Your copy should begin at the line containing "green download button" and end at the last line of the records below, matching each line exactly and leaving out pictures.

* **Excerpts from a dataset**
########################################

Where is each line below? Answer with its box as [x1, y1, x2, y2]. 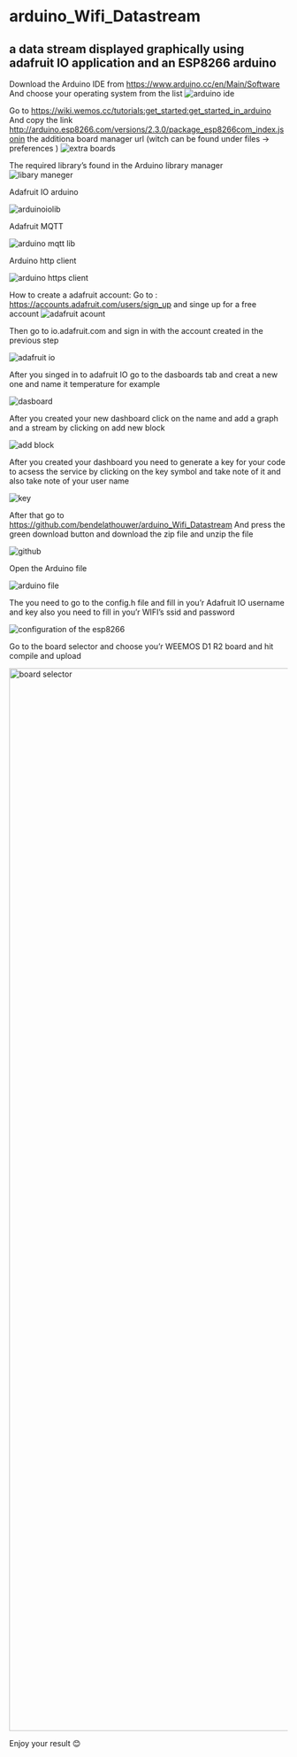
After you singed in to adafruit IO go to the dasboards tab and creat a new [9, 369, 278, 380]
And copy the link [9, 115, 73, 125]
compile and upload [9, 651, 81, 661]
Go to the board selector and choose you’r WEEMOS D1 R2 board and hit [9, 641, 274, 652]
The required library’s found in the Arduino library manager [9, 160, 224, 170]
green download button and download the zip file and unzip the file [9, 529, 254, 539]
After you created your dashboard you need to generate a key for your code [9, 457, 286, 467]
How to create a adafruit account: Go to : [9, 290, 158, 300]
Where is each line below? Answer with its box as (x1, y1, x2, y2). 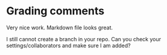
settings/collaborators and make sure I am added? (6, 42, 131, 49)
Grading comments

########################################

* **EXERCISE RESULT**
green download button and download the zip file and unzip the file [9, 529, 254, 539]
After you created your dashboard you need to generate a key for your code [9, 457, 286, 467]
How to create a adafruit account: Go to : [9, 290, 158, 300]
Where is each line below? Answer with its box as (x1, y1, x2, y2). 
settings/collaborators and make sure I am added? (6, 42, 131, 49)
Grading comments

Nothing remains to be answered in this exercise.